# Given information:
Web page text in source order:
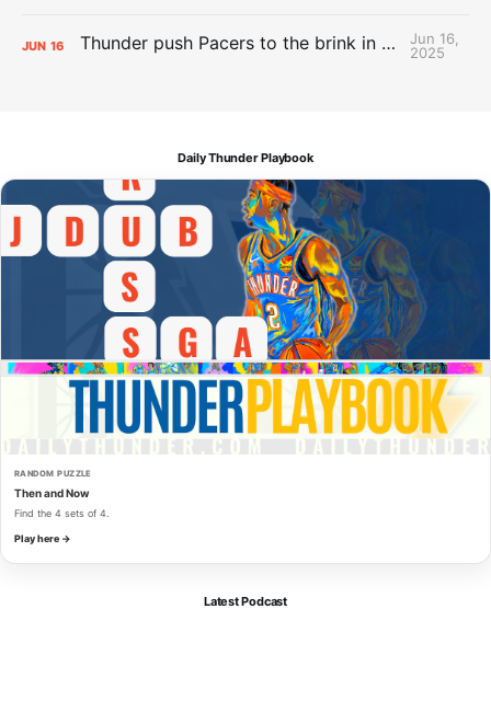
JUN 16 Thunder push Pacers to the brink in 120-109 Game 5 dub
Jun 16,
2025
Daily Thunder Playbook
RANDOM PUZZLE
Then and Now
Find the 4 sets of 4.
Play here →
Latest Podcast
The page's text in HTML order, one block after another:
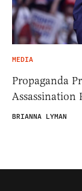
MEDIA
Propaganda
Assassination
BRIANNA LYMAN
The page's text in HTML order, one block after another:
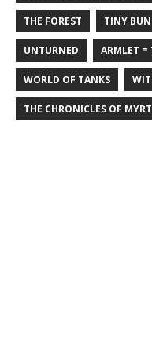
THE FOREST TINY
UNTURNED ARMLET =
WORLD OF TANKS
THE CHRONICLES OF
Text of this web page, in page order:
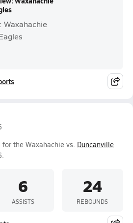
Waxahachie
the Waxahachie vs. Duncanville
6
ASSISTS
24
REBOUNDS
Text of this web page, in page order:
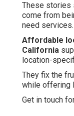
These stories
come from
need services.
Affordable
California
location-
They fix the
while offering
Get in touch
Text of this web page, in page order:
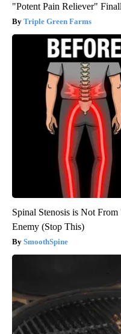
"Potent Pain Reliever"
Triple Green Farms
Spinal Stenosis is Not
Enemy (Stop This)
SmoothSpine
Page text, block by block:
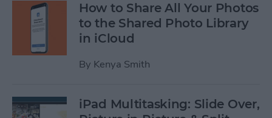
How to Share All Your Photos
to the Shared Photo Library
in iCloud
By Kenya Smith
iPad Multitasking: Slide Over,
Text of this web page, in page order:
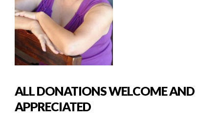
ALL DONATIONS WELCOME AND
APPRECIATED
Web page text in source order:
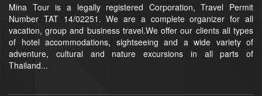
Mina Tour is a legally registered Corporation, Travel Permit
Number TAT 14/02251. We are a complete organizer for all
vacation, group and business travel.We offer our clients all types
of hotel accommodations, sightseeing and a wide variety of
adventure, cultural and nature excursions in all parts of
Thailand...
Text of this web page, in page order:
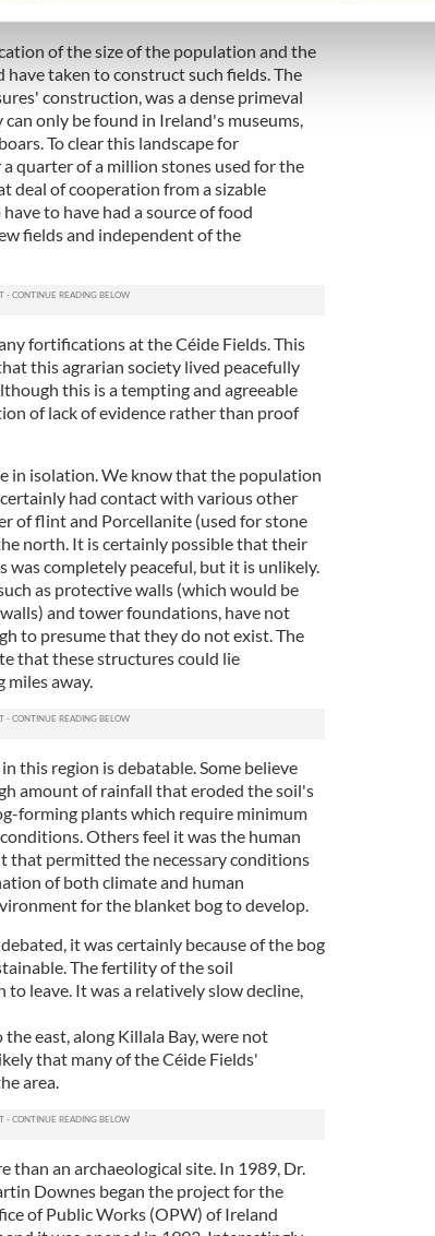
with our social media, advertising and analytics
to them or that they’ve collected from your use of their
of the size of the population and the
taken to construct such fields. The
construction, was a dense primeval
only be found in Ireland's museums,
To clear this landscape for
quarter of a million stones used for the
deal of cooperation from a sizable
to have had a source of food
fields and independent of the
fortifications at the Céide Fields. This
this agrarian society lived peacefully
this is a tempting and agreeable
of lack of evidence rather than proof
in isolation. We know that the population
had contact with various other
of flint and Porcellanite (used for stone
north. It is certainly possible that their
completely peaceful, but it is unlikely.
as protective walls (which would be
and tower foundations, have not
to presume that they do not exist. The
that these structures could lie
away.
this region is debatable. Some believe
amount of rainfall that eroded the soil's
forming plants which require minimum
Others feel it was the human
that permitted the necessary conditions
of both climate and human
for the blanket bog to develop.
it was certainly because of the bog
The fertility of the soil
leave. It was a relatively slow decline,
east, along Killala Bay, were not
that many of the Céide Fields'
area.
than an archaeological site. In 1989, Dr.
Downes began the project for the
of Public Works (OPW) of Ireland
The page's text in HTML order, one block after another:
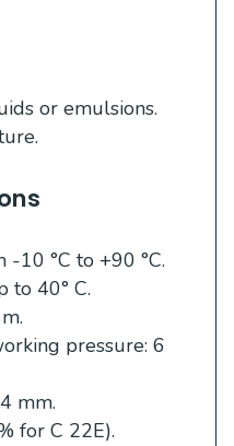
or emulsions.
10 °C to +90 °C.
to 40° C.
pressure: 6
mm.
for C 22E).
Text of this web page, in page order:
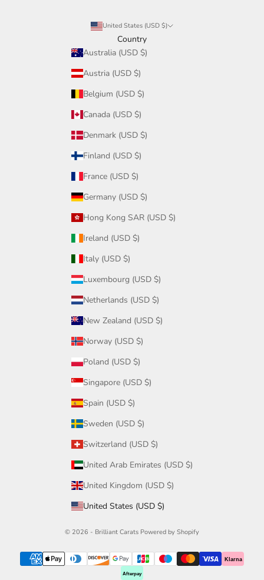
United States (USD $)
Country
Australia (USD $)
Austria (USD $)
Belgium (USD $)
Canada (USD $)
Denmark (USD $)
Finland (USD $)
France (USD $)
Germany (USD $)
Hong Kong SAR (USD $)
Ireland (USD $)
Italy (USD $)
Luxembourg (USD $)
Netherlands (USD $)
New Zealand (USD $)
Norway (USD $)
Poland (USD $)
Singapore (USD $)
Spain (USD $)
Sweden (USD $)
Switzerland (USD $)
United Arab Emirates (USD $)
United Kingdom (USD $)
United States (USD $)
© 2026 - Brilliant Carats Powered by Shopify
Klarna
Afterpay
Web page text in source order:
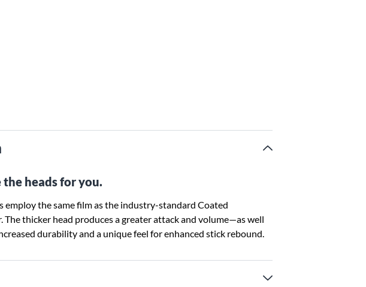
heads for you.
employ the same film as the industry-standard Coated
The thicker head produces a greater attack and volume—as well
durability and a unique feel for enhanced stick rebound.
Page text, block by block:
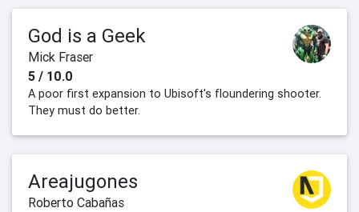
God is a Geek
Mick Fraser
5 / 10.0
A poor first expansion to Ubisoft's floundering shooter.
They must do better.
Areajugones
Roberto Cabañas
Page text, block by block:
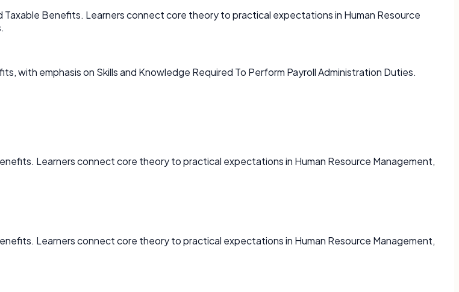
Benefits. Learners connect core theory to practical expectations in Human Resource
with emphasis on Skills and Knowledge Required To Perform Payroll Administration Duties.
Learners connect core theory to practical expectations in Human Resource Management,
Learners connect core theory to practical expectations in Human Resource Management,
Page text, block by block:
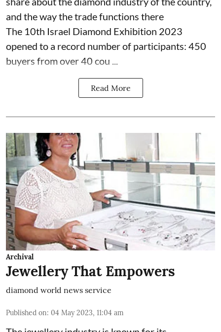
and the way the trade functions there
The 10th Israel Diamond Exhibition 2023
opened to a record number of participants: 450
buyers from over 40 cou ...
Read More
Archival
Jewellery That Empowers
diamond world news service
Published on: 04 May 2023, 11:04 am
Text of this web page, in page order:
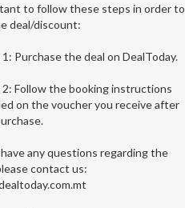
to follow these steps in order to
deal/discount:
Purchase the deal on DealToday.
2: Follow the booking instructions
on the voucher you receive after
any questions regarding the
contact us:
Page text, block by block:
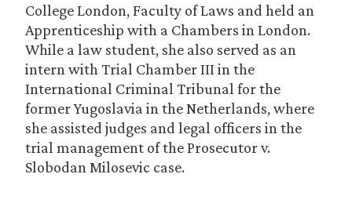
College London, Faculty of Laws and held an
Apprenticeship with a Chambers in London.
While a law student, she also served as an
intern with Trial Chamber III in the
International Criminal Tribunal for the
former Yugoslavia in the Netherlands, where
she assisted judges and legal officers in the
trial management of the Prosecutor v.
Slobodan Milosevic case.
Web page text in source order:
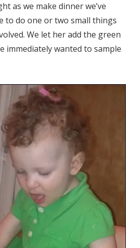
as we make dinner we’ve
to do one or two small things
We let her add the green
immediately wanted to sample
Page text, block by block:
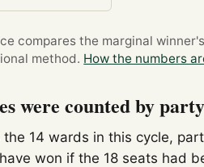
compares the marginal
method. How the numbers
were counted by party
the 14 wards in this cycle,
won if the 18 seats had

# What you are asked to do:
Without the pictures, write out every entry precisely as it appears.

# Written answer:
Web page text in source order:
JUN 16 Thunder push Pacers to the brink in 120-109 Game 5 dub
Jun 16,
2025
Daily Thunder Playbook
RANDOM PUZZLE
Then and Now
Find the 4 sets of 4.
Play here →
Latest Podcast
The page's text in HTML order, one block after another:
MEDIA
Propaganda
Assassination
BRIANNA LYMAN
The page's text in HTML order, one block after another:
THE FOREST TINY
UNTURNED ARMLET =
WORLD OF TANKS
THE CHRONICLES OF
Text of this web page, in page order:
Waxahachie
the Waxahachie vs. Duncanville
6
ASSISTS
24
REBOUNDS
Text of this web page, in page order:
These stories
come from
need services.
Affordable
California
location-
They fix the
while offering
Get in touch
Text of this web page, in page order:
"Potent Pain Reliever"
Triple Green Farms
Spinal Stenosis is Not
Enemy (Stop This)
SmoothSpine
Page text, block by block:
How to Share All Your Photos
to the Shared Photo Library
in iCloud
By Kenya Smith
iPad Multitasking: Slide Over,
Text of this web page, in page order:
ALL DONATIONS WELCOME AND
APPRECIATED
Web page text in source order:
Mina Tour is a legally registered Corporation, Travel Permit
Number TAT 14/02251. We are a complete organizer for all
vacation, group and business travel.We offer our clients all types
of hotel accommodations, sightseeing and a wide variety of
adventure, cultural and nature excursions in all parts of
Thailand...
Text of this web page, in page order:
with our social media, advertising and analytics
to them or that they’ve collected from your use of their
of the size of the population and the
taken to construct such fields. The
construction, was a dense primeval
only be found in Ireland's museums,
To clear this landscape for
quarter of a million stones used for the
deal of cooperation from a sizable
to have had a source of food
fields and independent of the
fortifications at the Céide Fields. This
this agrarian society lived peacefully
this is a tempting and agreeable
of lack of evidence rather than proof
in isolation. We know that the population
had contact with various other
of flint and Porcellanite (used for stone
north. It is certainly possible that their
completely peaceful, but it is unlikely.
as protective walls (which would be
and tower foundations, have not
to presume that they do not exist. The
that these structures could lie
away.
this region is debatable. Some believe
amount of rainfall that eroded the soil's
forming plants which require minimum
Others feel it was the human
that permitted the necessary conditions
of both climate and human
for the blanket bog to develop.
it was certainly because of the bog
The fertility of the soil
leave. It was a relatively slow decline,
east, along Killala Bay, were not
that many of the Céide Fields'
area.
than an archaeological site. In 1989, Dr.
Downes began the project for the
of Public Works (OPW) of Ireland
The page's text in HTML order, one block after another:
or emulsions.
10 °C to +90 °C.
to 40° C.
pressure: 6
mm.
for C 22E).
Text of this web page, in page order:
United States (USD $)
Country
Australia (USD $)
Austria (USD $)
Belgium (USD $)
Canada (USD $)
Denmark (USD $)
Finland (USD $)
France (USD $)
Germany (USD $)
Hong Kong SAR (USD $)
Ireland (USD $)
Italy (USD $)
Luxembourg (USD $)
Netherlands (USD $)
New Zealand (USD $)
Norway (USD $)
Poland (USD $)
Singapore (USD $)
Spain (USD $)
Sweden (USD $)
Switzerland (USD $)
United Arab Emirates (USD $)
United Kingdom (USD $)
United States (USD $)
© 2026 - Brilliant Carats Powered by Shopify
Klarna
Afterpay
Web page text in source order:
heads for you.
employ the same film as the industry-standard Coated
The thicker head produces a greater attack and volume—as well
durability and a unique feel for enhanced stick rebound.
Page text, block by block:
God is a Geek
Mick Fraser
5 / 10.0
A poor first expansion to Ubisoft's floundering shooter.
They must do better.
Areajugones
Roberto Cabañas
Page text, block by block:
Benefits. Learners connect core theory to practical expectations in Human Resource
with emphasis on Skills and Knowledge Required To Perform Payroll Administration Duties.
Learners connect core theory to practical expectations in Human Resource Management,
Learners connect core theory to practical expectations in Human Resource Management,
Page text, block by block:
and the way the trade functions there
The 10th Israel Diamond Exhibition 2023
opened to a record number of participants: 450
buyers from over 40 cou ...
Read More
Archival
Jewellery That Empowers
diamond world news service
Published on: 04 May 2023, 11:04 am
Text of this web page, in page order:
to follow these steps in order to
deal/discount:
Purchase the deal on DealToday.
2: Follow the booking instructions
on the voucher you receive after
any questions regarding the
contact us:
Page text, block by block:
College London, Faculty of Laws and held an
Apprenticeship with a Chambers in London.
While a law student, she also served as an
intern with Trial Chamber III in the
International Criminal Tribunal for the
former Yugoslavia in the Netherlands, where
she assisted judges and legal officers in the
trial management of the Prosecutor v.
Slobodan Milosevic case.
Web page text in source order:
as we make dinner we’ve
to do one or two small things
We let her add the green
immediately wanted to sample
Page text, block by block:
compares the marginal
method. How the numbers
were counted by party
the 14 wards in this cycle,
won if the 18 seats had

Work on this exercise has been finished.